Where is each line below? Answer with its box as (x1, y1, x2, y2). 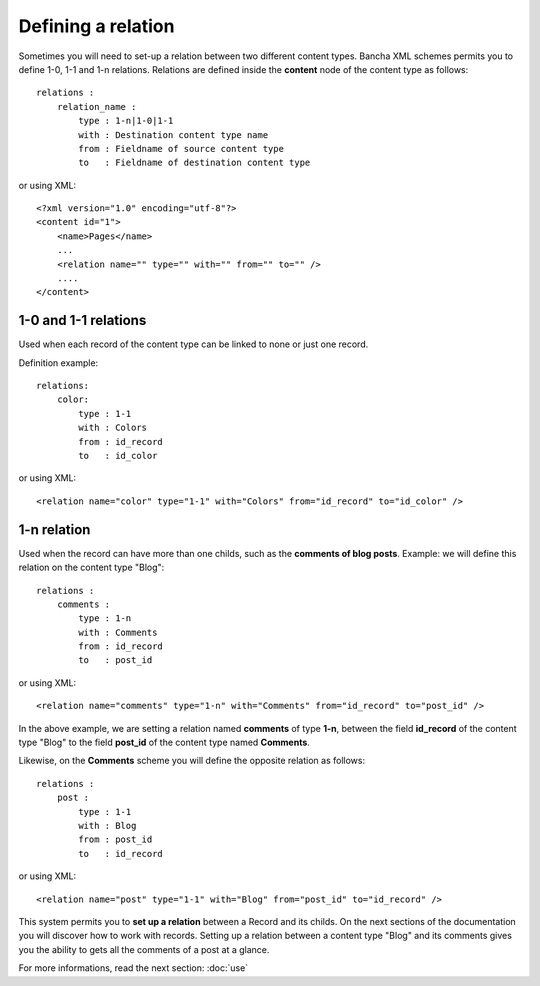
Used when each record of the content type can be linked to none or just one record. (18, 338, 369, 350)
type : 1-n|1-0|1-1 (78, 115, 174, 127)
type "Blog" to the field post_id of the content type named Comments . (18, 736, 310, 749)
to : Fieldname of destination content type (78, 157, 311, 169)
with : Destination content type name (78, 129, 269, 140)
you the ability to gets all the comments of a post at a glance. (18, 943, 270, 955)
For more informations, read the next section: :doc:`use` (18, 962, 249, 974)
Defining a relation (18, 15, 175, 37)

========================================

Work to complete
The answer must contain only the lines from the one with "type : 1-n|1-0|1-1 (78, 115, 174, 127)" to the end of the entries above, each written out exactly.

Output of the exercise
type : 1-n|1-0|1-1 (78, 115, 174, 127)
type "Blog" to the field post_id of the content type named Comments . (18, 736, 310, 749)
to : Fieldname of destination content type (78, 157, 311, 169)
with : Destination content type name (78, 129, 269, 140)
you the ability to gets all the comments of a post at a glance. (18, 943, 270, 955)
For more informations, read the next section: :doc:`use` (18, 962, 249, 974)
Defining a relation (18, 15, 175, 37)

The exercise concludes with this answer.